(Extracted data entries)

....................

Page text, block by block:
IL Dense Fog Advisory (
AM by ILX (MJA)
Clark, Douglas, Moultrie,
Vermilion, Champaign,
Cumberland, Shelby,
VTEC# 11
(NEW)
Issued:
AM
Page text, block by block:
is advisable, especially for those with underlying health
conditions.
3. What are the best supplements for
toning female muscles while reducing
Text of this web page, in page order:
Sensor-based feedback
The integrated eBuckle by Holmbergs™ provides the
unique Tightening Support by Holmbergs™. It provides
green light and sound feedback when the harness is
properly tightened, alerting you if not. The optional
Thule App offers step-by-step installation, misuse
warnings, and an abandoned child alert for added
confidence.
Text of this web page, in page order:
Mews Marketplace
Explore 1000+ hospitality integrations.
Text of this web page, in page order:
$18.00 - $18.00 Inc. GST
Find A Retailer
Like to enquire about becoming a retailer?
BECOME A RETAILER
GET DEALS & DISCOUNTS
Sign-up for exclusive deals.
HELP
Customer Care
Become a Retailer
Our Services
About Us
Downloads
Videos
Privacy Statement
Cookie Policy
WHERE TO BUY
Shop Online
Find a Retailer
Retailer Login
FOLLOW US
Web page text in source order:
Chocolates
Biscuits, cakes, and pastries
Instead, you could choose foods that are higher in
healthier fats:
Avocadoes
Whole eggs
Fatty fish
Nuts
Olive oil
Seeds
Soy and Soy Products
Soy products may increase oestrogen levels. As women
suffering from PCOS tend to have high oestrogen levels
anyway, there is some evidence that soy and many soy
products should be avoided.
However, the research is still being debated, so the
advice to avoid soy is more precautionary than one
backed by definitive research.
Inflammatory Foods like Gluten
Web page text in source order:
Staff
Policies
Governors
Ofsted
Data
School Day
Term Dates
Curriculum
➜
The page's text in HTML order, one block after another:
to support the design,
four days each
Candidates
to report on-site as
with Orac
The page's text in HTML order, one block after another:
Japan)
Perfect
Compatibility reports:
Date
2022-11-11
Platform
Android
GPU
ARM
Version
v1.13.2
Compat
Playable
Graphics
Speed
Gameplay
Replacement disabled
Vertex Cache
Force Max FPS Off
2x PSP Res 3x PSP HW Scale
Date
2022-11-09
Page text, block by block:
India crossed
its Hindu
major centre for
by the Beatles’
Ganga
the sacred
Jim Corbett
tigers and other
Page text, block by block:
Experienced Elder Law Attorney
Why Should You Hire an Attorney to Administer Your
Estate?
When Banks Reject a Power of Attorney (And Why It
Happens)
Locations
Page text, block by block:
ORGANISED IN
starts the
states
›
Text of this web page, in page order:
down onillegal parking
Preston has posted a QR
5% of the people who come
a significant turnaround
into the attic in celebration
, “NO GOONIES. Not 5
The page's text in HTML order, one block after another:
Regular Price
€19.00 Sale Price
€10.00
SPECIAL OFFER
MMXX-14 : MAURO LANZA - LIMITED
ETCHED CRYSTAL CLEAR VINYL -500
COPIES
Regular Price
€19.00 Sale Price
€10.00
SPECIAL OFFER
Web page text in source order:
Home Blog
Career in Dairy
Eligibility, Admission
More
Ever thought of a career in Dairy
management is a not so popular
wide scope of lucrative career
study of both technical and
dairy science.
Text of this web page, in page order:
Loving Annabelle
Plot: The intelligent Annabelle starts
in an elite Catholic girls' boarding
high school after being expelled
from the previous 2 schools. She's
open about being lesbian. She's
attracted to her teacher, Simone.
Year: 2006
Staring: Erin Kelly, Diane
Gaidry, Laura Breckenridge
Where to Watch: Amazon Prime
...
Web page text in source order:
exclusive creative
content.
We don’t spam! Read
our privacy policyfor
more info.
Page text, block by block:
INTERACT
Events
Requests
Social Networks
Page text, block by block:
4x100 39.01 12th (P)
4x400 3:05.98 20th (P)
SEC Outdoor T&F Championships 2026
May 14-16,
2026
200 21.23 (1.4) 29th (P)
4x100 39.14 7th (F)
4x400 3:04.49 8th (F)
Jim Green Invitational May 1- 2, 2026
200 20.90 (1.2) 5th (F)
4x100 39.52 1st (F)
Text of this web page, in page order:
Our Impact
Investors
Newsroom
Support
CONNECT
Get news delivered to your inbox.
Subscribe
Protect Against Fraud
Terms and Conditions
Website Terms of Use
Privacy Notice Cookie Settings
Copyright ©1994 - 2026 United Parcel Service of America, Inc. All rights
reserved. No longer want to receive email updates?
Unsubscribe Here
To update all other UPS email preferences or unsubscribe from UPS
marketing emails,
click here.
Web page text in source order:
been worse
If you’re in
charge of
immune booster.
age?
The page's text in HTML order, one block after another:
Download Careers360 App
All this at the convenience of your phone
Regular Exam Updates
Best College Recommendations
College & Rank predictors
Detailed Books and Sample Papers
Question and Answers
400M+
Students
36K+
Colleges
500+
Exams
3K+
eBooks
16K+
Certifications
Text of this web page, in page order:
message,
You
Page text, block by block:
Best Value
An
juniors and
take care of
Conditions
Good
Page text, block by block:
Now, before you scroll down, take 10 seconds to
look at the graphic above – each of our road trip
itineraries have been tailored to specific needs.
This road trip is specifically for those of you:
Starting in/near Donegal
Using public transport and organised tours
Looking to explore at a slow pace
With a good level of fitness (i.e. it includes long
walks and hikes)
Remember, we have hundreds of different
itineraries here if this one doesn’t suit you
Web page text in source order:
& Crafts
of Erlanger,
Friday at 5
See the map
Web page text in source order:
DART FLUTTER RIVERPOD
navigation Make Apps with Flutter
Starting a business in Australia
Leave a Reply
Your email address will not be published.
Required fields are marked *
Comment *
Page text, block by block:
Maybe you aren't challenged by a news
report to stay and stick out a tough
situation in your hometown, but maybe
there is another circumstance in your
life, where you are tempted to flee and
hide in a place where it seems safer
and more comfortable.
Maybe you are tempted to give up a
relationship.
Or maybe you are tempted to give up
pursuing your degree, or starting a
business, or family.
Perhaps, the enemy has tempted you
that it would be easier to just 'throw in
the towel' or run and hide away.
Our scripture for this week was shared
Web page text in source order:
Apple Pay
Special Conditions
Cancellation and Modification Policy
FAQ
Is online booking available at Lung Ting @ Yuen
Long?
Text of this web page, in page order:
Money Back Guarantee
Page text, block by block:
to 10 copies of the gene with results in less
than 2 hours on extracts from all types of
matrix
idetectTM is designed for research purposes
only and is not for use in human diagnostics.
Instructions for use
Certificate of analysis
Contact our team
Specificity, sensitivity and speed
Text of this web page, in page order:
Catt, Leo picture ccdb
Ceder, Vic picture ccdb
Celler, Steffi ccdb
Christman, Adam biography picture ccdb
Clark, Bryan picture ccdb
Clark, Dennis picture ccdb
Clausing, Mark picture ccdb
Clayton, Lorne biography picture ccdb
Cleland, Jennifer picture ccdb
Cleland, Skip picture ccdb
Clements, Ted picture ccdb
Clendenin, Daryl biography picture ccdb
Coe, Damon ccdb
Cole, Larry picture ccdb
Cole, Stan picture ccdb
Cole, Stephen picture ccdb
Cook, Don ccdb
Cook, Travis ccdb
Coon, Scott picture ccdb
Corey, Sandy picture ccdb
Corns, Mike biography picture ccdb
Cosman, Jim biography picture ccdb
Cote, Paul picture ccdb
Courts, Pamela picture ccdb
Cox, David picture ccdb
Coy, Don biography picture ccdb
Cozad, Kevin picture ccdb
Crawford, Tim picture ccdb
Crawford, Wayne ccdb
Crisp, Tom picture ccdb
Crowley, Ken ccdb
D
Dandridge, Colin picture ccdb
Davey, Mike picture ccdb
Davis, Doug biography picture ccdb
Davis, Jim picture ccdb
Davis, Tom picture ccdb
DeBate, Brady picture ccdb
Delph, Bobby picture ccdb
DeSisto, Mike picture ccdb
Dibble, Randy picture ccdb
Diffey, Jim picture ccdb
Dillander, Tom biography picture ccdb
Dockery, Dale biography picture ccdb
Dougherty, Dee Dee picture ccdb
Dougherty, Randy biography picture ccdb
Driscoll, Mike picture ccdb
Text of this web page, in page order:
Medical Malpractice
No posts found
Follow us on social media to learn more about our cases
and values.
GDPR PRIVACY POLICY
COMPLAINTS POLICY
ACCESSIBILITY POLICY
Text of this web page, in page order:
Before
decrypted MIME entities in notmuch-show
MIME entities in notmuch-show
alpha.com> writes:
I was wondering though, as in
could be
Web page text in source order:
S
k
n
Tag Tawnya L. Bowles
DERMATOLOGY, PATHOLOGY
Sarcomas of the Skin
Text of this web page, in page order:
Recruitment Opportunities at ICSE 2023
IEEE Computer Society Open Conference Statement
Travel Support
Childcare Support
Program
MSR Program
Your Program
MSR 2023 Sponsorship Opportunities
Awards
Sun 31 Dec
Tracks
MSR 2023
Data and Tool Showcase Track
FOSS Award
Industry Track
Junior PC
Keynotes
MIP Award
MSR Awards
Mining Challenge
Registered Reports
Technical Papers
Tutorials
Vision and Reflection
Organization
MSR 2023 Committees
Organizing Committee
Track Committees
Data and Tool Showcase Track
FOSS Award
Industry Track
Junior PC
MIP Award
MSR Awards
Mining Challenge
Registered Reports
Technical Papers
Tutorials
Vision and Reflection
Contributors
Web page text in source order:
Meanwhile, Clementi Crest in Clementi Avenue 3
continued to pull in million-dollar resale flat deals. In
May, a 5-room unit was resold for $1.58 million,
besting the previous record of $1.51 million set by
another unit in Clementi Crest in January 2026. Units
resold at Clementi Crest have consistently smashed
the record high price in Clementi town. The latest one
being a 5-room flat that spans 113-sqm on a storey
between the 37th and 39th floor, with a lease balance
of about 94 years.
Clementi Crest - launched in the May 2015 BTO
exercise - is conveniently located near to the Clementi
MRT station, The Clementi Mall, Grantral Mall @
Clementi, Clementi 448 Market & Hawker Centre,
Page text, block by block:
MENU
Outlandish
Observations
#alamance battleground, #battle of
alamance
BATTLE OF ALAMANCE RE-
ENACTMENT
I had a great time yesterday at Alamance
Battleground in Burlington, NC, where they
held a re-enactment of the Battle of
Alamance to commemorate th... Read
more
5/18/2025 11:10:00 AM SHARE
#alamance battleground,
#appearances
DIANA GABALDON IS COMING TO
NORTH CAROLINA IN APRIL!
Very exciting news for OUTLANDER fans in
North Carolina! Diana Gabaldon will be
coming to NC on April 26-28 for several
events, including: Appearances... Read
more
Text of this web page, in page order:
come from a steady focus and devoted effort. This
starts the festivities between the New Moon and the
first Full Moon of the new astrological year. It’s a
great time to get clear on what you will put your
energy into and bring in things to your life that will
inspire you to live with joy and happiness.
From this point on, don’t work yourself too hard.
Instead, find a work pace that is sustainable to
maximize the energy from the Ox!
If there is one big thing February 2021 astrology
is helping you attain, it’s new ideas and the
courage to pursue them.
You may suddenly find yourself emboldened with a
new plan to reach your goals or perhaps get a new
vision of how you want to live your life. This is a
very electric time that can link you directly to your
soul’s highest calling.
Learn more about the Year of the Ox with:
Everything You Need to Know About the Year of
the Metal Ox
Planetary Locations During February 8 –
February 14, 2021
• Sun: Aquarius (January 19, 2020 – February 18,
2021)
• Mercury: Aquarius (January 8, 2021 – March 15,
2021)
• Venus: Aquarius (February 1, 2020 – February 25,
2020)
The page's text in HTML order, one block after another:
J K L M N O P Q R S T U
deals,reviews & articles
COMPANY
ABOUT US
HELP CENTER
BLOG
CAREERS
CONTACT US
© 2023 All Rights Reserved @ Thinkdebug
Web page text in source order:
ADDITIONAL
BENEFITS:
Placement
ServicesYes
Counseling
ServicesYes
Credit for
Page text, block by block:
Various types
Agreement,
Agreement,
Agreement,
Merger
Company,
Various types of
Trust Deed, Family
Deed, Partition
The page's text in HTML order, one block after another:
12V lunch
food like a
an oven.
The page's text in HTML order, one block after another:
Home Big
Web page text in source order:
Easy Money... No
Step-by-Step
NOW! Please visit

....................

What needs to be done — Retype only the lines above between the line with "Corns, Mike biography picture ccdb" and the line with "Driscoll, Mike picture ccdb", counting those two lines as well, and keep every character as it is.

Reply to the task —
Corns, Mike biography picture ccdb
Cosman, Jim biography picture ccdb
Cote, Paul picture ccdb
Courts, Pamela picture ccdb
Cox, David picture ccdb
Coy, Don biography picture ccdb
Cozad, Kevin picture ccdb
Crawford, Tim picture ccdb
Crawford, Wayne ccdb
Crisp, Tom picture ccdb
Crowley, Ken ccdb
D
Dandridge, Colin picture ccdb
Davey, Mike picture ccdb
Davis, Doug biography picture ccdb
Davis, Jim picture ccdb
Davis, Tom picture ccdb
DeBate, Brady picture ccdb
Delph, Bobby picture ccdb
DeSisto, Mike picture ccdb
Dibble, Randy picture ccdb
Diffey, Jim picture ccdb
Dillander, Tom biography picture ccdb
Dockery, Dale biography picture ccdb
Dougherty, Dee Dee picture ccdb
Dougherty, Randy biography picture ccdb
Driscoll, Mike picture ccdb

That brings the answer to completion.